Sulfur is critical for food producers and metals miners around the world. The ramifications of the shortage, and subsequent price spikes, are pushing countries in Asia to take steps that can make it worse for others. China, for example, is reportedly planning on restricting exports of sulfuric acid, which is used in metals mining and production, starting May 1.
Paul Bloxham and Jamie Culling, HSBC economists for global commodities, detailed the impact of the sulfur shortage in a note on Thursday.
The Middle East makes up about a quarter of global production and nearly half of global seaborne sulfur trade, they wrote. Prices are up 40% since mid-February, to about $600 per metric ton.
About 80% of sulfur is converted into sulfuric acid -- and about 60% of that is used in fertilizers, almost a fifth in industrial uses and 14% in chemicals. The takeaway: The shortage has far-reaching impact, on fertilizer producers and ultimately food prices, but also copper and nickel producers and semiconductor makers, according to the economists.
For copper, about a fifth of global supply is made using a process that relies on sulfur. With a $100 per ton increase in sulfur prices estimated to increase operating costs by 4%, the economists note that copper production costs have increased since mid-February by about 8%.
Nickel and cobalt processing are also seeing higher costs because sulfur is used in high-pressure acid leaching. The HSBC economists cite estimates that a 10% rise in sulfur price translates to a 6% increase in production costs for nickel.
Indonesia and Chile, along with commodities producers in Africa, are likely to feel the most pain. Indonesia, the world's biggest nickel producer, imports almost three-quarters of its sulfur from the Middle East.
Chile, which is the world's biggest copper producer and largest sulfuric acid importer, could also feel a hit as it gets about 37% of its sulfuric acid from China.
As policymakers are faced with making tough choices, they may opt to prioritize food security and sulfur for fertilizers over metals producers. China has taken similar steps before to preserve food security.

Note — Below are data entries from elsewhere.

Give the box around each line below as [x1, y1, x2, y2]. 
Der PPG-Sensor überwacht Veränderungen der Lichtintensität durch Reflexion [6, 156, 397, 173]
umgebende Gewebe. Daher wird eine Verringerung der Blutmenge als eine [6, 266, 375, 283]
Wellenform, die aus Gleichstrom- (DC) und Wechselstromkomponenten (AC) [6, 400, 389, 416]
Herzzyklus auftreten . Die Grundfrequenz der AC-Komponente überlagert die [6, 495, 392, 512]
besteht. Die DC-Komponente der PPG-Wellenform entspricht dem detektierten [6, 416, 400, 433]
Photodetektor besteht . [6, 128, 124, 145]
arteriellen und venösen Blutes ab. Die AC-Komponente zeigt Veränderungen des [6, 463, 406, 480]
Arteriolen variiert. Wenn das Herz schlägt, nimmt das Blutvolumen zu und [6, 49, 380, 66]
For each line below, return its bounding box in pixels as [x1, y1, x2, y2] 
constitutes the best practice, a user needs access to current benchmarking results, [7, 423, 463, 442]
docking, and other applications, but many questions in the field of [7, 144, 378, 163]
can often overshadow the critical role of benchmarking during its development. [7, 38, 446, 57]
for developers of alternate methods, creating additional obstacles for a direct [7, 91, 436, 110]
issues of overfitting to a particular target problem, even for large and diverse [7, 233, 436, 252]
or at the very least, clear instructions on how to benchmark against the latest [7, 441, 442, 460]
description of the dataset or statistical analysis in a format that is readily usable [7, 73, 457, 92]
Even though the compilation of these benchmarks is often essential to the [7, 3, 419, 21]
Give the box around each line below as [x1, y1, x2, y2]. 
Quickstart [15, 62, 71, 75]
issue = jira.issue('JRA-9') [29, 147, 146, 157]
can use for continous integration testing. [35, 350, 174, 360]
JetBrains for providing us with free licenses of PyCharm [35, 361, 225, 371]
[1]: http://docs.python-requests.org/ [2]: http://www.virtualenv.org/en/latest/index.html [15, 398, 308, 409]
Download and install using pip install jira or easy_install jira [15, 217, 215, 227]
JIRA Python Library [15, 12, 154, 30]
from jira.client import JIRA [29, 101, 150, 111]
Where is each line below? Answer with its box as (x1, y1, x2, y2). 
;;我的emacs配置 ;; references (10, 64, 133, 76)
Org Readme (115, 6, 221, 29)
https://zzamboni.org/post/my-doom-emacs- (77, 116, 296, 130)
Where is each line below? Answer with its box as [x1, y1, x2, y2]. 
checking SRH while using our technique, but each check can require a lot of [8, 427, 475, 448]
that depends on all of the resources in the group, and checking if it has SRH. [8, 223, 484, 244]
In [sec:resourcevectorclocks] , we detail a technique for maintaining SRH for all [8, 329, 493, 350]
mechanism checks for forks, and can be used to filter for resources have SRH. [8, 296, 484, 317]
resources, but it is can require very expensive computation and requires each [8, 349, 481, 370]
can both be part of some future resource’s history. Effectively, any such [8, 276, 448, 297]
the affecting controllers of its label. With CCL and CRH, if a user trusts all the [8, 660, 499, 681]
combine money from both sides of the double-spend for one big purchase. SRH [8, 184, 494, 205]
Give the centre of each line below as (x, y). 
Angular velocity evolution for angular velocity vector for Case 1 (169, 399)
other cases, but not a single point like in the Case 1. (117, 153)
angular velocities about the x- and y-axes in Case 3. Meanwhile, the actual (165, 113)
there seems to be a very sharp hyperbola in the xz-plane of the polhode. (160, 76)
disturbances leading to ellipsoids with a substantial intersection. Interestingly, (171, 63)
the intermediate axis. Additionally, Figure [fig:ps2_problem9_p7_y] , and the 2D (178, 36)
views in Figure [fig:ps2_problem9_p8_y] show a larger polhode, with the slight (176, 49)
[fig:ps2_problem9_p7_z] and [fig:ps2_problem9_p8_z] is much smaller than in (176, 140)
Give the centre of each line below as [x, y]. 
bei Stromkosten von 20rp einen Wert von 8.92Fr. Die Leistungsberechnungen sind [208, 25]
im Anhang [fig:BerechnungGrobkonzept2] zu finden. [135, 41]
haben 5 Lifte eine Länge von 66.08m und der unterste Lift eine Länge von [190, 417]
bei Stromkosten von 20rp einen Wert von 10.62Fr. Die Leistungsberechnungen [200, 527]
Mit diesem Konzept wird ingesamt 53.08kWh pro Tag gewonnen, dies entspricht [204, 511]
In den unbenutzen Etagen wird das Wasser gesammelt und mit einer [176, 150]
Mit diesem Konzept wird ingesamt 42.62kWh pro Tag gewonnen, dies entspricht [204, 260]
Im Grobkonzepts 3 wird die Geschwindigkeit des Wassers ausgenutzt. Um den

"Beyond simply a cost impact on metals production, this could see metals producers starting to cut back on output or take maintenance downtime in coming months," the economists write. Copper and nickel are used in battery technology and electrical infrastructure, making them essential to the transition to renewable energy. Increased prices would be a setback at a time when war has countries accelerating efforts to diversify into renewables and nuclear.
The U.S. stock market has been relatively sanguine about the fallout from these shortages, but economists caution it could take a bit of time until the full ramifications are seen in the economy.
"There will be significant lags behind in the effects these supply chain disruptions will have on growth and inflation," the economists write.
Sulfur is just one of the critical chemicals resulting in higher prices but emblematic of what is happening elsewhere with helium, natural gas and urea. The International Monetary Fund last week warned that each day the war continues, the closer the global economy moves toward its worst case scenario of a global recession, with growth of just 2% this year, and inflation of as high as 6%.
Dario Perkins, managing director for global macro at TS Lombard, in a note to clients Thursday says the war adds to his view that inflation has settled at higher levels, with the old 2% target now the floor not the ceiling -- and it's likely to be a lot more volatile.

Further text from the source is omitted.